TfidfVectorizer + Logistic Regression + pythainlp.word_tokenize


STOP: TOTAL NO. of ITERATIONS REACHED LIMIT.

Increase the number of iterations (max_iter) or scale the data as shown in:
    https://scikit-learn.org/stable/modules/preprocessing.html
Please also refer to the documentation for alternative solver options:
    https://scikit-learn.org/stable/modules/linear_model.html#logistic-regression
  n_iter_i = _check_optimize_result(


Training time: 2.8185 seconds
Train Accuracy: 0.7675
Validation Accuracy: 0.6886
Test Accuracy: 0.6933


In [10]:
def calculate_oov_words(X_train, X_test):
    """
    Calculates the number of out-of-vocabulary (OOV) words in the test set 
    compared to the training set.
    
    Parameters:
        X_train (list): List of training texts.
        X_test (list): List of test texts.
    
    Returns:
        int: Number of OOV words.
    """
    train_words = {word for text in X_train for word in text.split()}
    test_words = {word for text in X_test for word in text.split()}

    oov_words = test_words - train_words
    oov_count = len(oov_words)

    return oov_count

# Compute OOV words
oov_count = calculate_oov_words(X_train, X_test)
print(oov_count)

2245


Below are some design choices you need to consider to accomplish this task. Be sure to answer them when you submit your model.

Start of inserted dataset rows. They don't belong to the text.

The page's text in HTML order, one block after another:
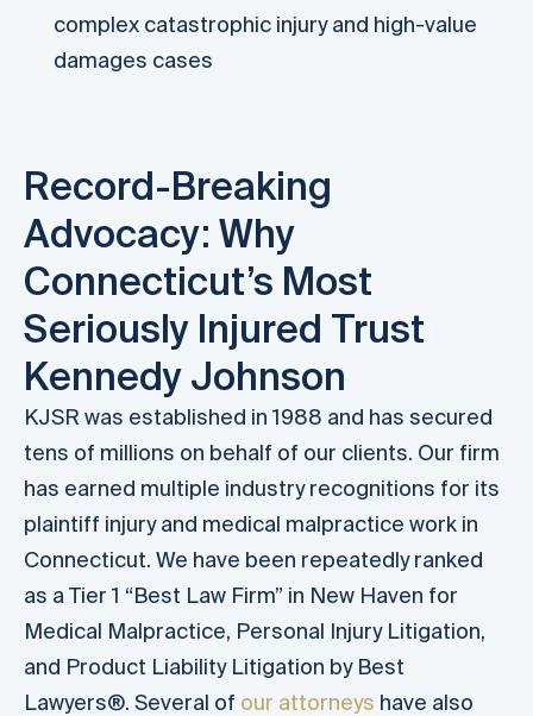
complex catastrophic injury and high-value
damages cases
Record-Breaking
Advocacy: Why
Connecticut’s Most
Seriously Injured Trust
Kennedy Johnson
KJSR was established in 1988 and has secured
tens of millions on behalf of our clients. Our firm
has earned multiple industry recognitions for its
plaintiff injury and medical malpractice work in
Connecticut. We have been repeatedly ranked
as a Tier 1 “Best Law Firm” in New Haven for
Medical Malpractice, Personal Injury Litigation,
and Product Liability Litigation by Best
Lawyers®. Several of our attorneys have also

What tokenizer will you use and why?

A: I will use pythainlp.word_tokenize because it is specifically designed for processing Thai text. The results show that it provides:
- Higher accuracy across all datasets.
- Better generalization, as indicated by improved validation accuracy (val_acc).

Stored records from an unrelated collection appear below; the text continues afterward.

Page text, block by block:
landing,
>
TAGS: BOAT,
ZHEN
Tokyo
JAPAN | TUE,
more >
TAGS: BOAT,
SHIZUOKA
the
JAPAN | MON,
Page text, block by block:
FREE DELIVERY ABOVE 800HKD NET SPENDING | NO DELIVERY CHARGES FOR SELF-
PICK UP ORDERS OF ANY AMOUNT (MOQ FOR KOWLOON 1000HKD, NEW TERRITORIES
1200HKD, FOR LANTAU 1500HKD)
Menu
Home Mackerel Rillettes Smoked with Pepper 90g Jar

Will you remove stopwords (e.g., "a," "an," "the," "to" in English) in your TF-IDF process? Is it necessary?

A: Yes, I will remove Thai stopwords using pythainlp.thai_stopwords(). Eliminating these common but non-informative words helps enhance model efficiency by reducing noise and improving classification performance.

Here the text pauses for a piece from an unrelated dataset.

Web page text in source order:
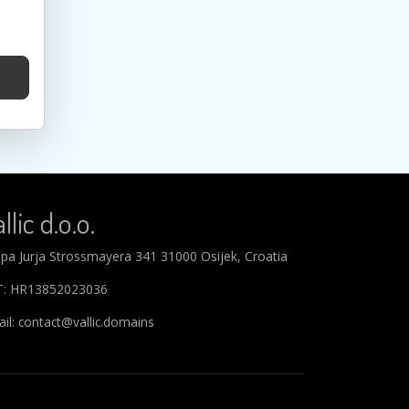
d.o.o.
Jurja Strossmayera 341 31000 Osijek, Croatia
HR13852023036
contact@vallic.domains

The dictionary of TF-IDF is usually based on the training data. How many words in the test set are OOVs?

A: 2245

# Comparison

After you have completed the 3 models, compare the accuracy, ease of implementation, and inference speed (from cleaning, tokenization, till model compute) between the three models in mycourseville.